Pretty cool that some are showing anyway and maybe google's getting around to processing the others.

@arfon
Copy link
Member

arfon commented Sep 23, 2016

@sherrillmix, thanks for finding these. Let's keep monitoring this.

@FaustinCarter
Copy link

It looks like Google Scholar is not actually indexing anything from JOSS. The two examples listed by @sherrillmix only show up in Google Scholar because the first is also listed at researchgate.net and the second is listed at eprints.soton.ac.uk. Google Scholar is indexing them based off those domains, not because of anything going on at JOSS.

@cMadan
Copy link
Member

cMadan commented Dec 19, 2016

Maybe Google Scholar isn't crawling through the Github links? My JOSS paper is indexed, but that's from being uploaded to my own website (https://scholar.google.com/citations?view_op=view_citation&citation_for_view=2QJwoAwAAAAJ:3BvdIg-l-ZAC), but I feel like that's still sufficiently different than being on researchgate or a university's own repository.

@pjotrp
Copy link
Contributor

pjotrp commented Dec 25, 2016

Maybe it is an idea to move the static pages off github anyway. I know people who do not want to publish with JOSS because of the tight github connection. I think it will be fine to use the issue tracker etc., but at least it won't look like JOSS being a github subsidiary.

@cMadan
Copy link
Member

cMadan commented Dec 25, 2016

Github pages is more integrated now (no longer requires the gh-pages branch). It might be easier to switch to that now, rather than having the paper PDFs being loaded through the Github file preview.

@kyleniemeyer
Copy link
Collaborator

OK, so I actually just submitted JOSS to Google Scholar page for requesting indexing of a journal. This is the (automated) response I got:

Homepage: http://joss.theoj.org
Contact name: Kyle Niemeyer
Contact email: kyle.niemeyer@gmail.com
Inclusion type: Other journal website
Inclusion size: 51-100
Volume URLs: http://joss.theoj.org/papers/popular
Issue URLs: http://joss.theoj.org/papers/popular
TOC URLs: http://joss.theoj.org/papers/popular
Abstract URLs: http://joss.theoj.org/papers/10.21105/joss.00194
http://joss.theoj.org/papers/10.21105/joss.00011
http://joss.theoj.org/papers/10.21105/joss.00189
Article URLs: https://github.com/openjournals/joss-papers/blob/master/joss.00194/10.21105.joss.00194.pdf
https://github.com/openjournals/joss-papers/blob/master/joss.00011/10.21105.joss.00011.pdf
https://github.com/openjournals/joss-papers/blob/master/joss.00189/10.21105.joss.00189.pdf
https://github.com/openjournals/joss-papers/blob/master/joss.00012/10.21105.joss.00012.pdf
https://github.com/openjournals/joss-papers/blob/master/joss.00016/10.21105.joss.00016.pdf
If your content meets our guidelines, you can generally expect to find it included within the Google Scholar results within 4-6 weeks.

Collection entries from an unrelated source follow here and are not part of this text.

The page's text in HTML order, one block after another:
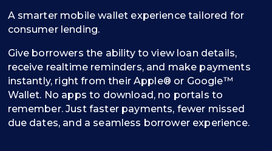
A smarter mobile wallet experience tailored for
consumer lending.
Give borrowers the ability to view loan details,
receive realtime reminders, and make payments
instantly, right from their Apple® or Google™
Wallet. No apps to download, no portals to
remember. Just faster payments, fewer missed
due dates, and a seamless borrower experience.
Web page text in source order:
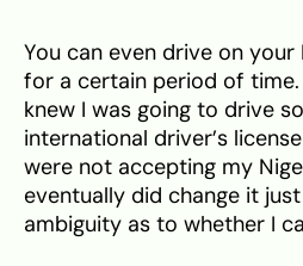
You can even drive on your
for a certain period of time.
knew I was going to drive
international driver’s
were not accepting my
eventually did change it just
ambiguity as to whether I
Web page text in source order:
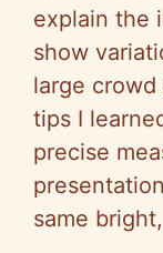
explain the
show
large
tips I
precise
same
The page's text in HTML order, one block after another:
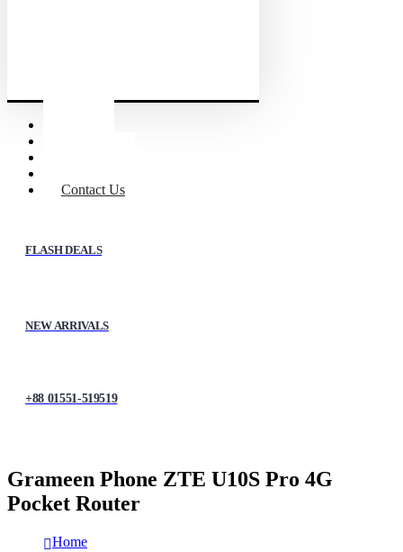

Please keep in mind that bibliographic data is extracted from your pages by automatic software. If you aren’t satisfied with the accuracy of your listings, please refer to our technical guidelines at http://scholar.google.com/intl/en/scholar/inclusion.html for ways to provide more accurate bibliographic data.

Regards,

The Google Scholar team

I agree that having the paper PDFs linked to directly rather than the GitHub file preview may be smart—not sure if that will matter for Google Scholar.

@arfon
Copy link
Member

arfon commented Mar 10, 2017

I agree that having the paper PDFs linked to directly rather than the GitHub file preview may be smart—not sure if that will matter for Google Scholar.

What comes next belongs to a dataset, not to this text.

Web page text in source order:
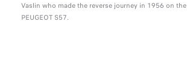
Vaslin who made the reverse journey in 1956 on the
PEUGEOT S57.

Just incase that's an issue I've updated the URLs on the site to link to the 'raw' GitHub URLs which means they don't display in the GitHub UI. An example of this is:

@wojdyr
Copy link

wojdyr commented Jul 5, 2017

I used to have the same problem a couple years ago when I put reprints of my papers into a github repository. I waited more than a year and it was still not in Google Scholar. Then I moved PDFs to a repository served through github pages -- and this helped.

I cannot be sure what the issue was, but perhaps it's because PDFs from github.com/.../raw/master/... are served as Content-Type "application/octet-stream" instead of "application/pdf".

Additional benefit of serving PDFs through github pages would be that the URL would look better, e.g.
https://openjournals.github.io/joss-articles/10.21105.joss.00194.pdf

@arfon
Copy link
Member

arfon commented Jul 6, 2017

I used to have the same problem a couple years ago when I put reprints of my papers into a github repository. I waited more than a year and it was still not in Google Scholar. Then I moved PDFs to a repository served through github pages -- and this helped.

👍 thanks @wojdyr, that's very helpful. Good point about the application/octet-stream content type possibly upsetting the Google bot.

@arfon
Copy link
Member

arfon commented Sep 22, 2017

👍 thanks @wojdyr, that's very helpful. Good point about the application/octet-stream content type possibly upsetting the Google bot.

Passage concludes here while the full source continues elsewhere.